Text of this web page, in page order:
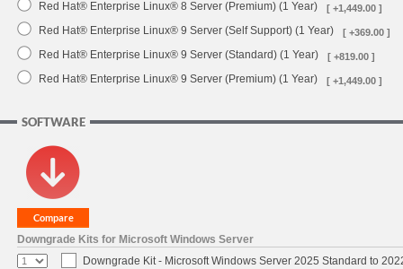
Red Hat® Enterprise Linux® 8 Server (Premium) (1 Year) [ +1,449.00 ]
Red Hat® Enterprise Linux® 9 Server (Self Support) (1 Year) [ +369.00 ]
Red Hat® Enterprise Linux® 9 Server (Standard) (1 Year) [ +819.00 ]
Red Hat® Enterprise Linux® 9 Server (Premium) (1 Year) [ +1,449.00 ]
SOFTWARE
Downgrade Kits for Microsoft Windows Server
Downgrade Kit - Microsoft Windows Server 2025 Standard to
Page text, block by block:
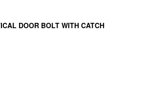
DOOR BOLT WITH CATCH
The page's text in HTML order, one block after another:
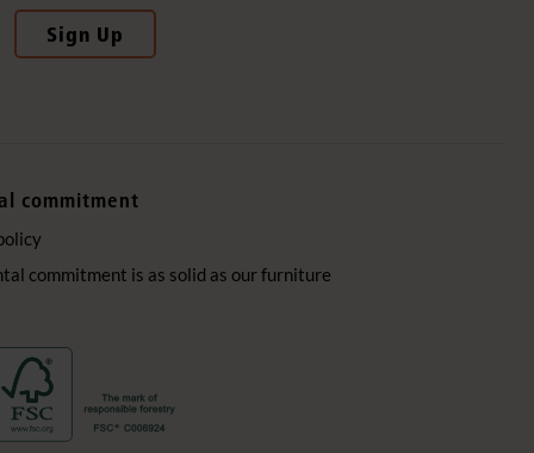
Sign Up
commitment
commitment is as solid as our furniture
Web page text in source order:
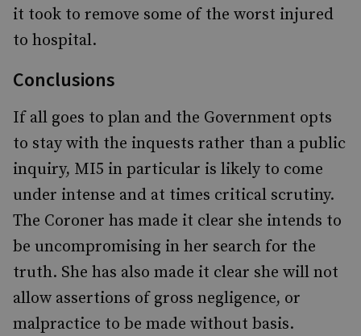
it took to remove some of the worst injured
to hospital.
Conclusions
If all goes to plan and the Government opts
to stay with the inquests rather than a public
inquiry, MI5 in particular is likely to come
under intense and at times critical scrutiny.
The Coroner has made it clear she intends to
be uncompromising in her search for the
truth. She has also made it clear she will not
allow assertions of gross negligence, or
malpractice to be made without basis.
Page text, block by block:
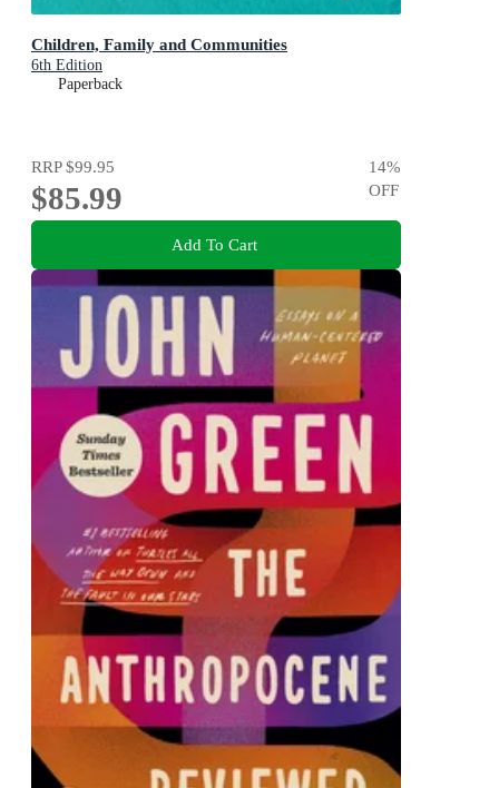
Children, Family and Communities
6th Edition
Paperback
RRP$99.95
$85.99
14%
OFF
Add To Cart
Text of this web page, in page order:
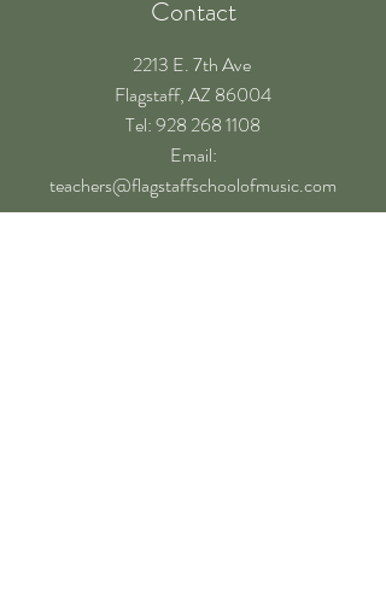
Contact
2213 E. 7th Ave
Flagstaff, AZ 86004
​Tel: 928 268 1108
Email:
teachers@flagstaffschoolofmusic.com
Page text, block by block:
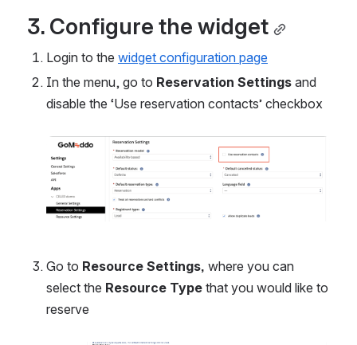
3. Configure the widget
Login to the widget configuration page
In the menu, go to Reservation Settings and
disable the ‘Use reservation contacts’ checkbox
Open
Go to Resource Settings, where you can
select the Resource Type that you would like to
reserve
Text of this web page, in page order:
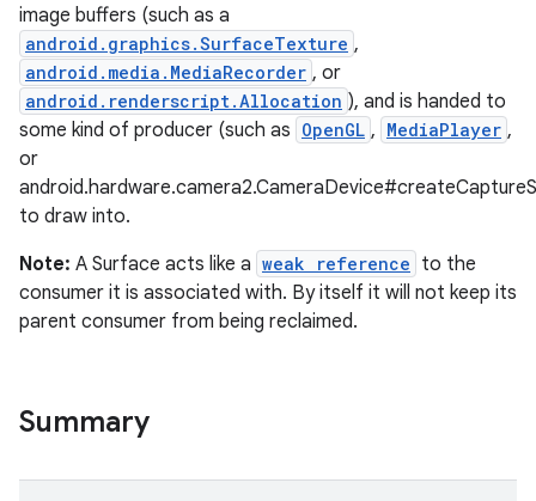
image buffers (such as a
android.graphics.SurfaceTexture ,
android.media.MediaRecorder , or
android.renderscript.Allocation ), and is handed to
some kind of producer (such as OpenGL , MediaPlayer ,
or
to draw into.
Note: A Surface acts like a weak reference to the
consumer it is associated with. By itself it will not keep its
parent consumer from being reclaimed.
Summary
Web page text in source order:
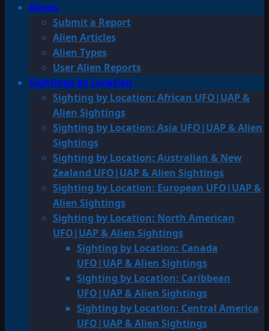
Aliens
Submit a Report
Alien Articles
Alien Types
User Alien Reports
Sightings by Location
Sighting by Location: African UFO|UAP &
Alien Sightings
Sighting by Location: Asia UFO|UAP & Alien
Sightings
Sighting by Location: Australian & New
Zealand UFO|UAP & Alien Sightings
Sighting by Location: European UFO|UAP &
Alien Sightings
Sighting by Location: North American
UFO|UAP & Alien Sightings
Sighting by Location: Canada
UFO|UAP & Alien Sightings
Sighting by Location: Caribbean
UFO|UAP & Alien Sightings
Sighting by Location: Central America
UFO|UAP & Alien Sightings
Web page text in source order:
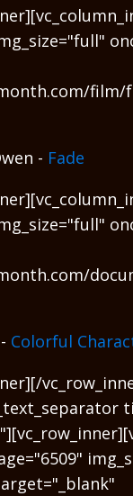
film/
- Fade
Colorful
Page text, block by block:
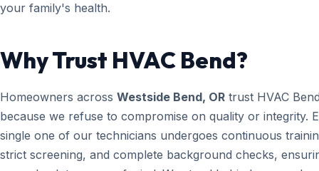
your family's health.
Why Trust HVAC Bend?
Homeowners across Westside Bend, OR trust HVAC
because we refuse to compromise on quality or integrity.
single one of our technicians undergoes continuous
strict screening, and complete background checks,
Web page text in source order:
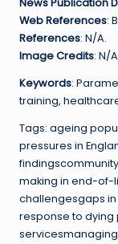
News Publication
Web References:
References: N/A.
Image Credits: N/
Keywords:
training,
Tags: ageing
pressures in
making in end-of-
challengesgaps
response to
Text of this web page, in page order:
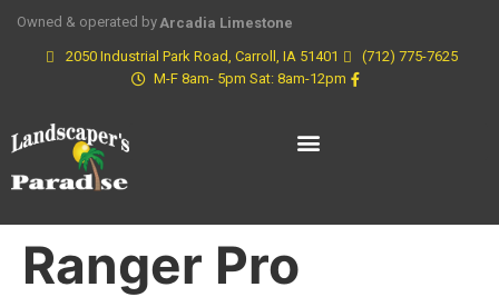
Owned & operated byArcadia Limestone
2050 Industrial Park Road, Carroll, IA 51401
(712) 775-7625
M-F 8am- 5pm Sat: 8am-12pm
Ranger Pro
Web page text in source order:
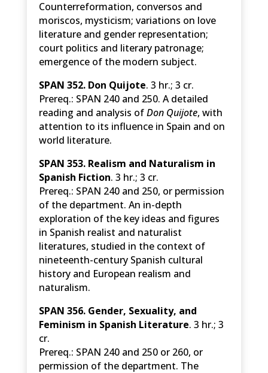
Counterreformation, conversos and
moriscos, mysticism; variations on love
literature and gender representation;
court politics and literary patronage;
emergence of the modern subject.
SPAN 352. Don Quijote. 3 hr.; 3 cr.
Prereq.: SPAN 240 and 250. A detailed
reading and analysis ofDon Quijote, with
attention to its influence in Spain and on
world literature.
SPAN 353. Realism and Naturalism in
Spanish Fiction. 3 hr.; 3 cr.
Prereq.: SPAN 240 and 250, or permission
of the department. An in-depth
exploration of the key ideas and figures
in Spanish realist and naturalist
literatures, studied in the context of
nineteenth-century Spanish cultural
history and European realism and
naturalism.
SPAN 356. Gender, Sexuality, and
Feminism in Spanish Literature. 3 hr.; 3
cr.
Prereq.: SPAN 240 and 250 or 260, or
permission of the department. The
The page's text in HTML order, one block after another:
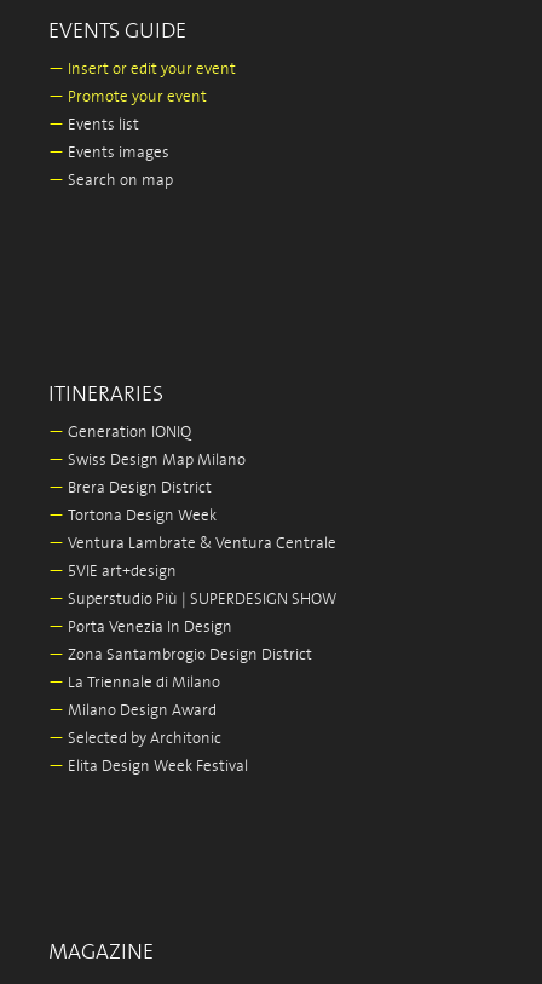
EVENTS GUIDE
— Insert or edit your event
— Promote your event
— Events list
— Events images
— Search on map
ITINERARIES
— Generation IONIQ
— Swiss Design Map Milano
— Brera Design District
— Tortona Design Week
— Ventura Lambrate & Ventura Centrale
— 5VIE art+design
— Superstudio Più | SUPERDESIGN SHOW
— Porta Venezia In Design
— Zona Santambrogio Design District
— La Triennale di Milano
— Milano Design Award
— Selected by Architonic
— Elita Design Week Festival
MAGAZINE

::::::::

▶ What the exercise asks
Scan the records above and show every line in which the word "Server" occurs.

▶ Final answer
Red Hat® Enterprise Linux® 8 Server (Premium) (1 Year) [ +1,449.00 ]
Red Hat® Enterprise Linux® 9 Server (Self Support) (1 Year) [ +369.00 ]
Red Hat® Enterprise Linux® 9 Server (Standard) (1 Year) [ +819.00 ]
Red Hat® Enterprise Linux® 9 Server (Premium) (1 Year) [ +1,449.00 ]
Downgrade Kits for Microsoft Windows Server
Downgrade Kit - Microsoft Windows Server 2025 Standard to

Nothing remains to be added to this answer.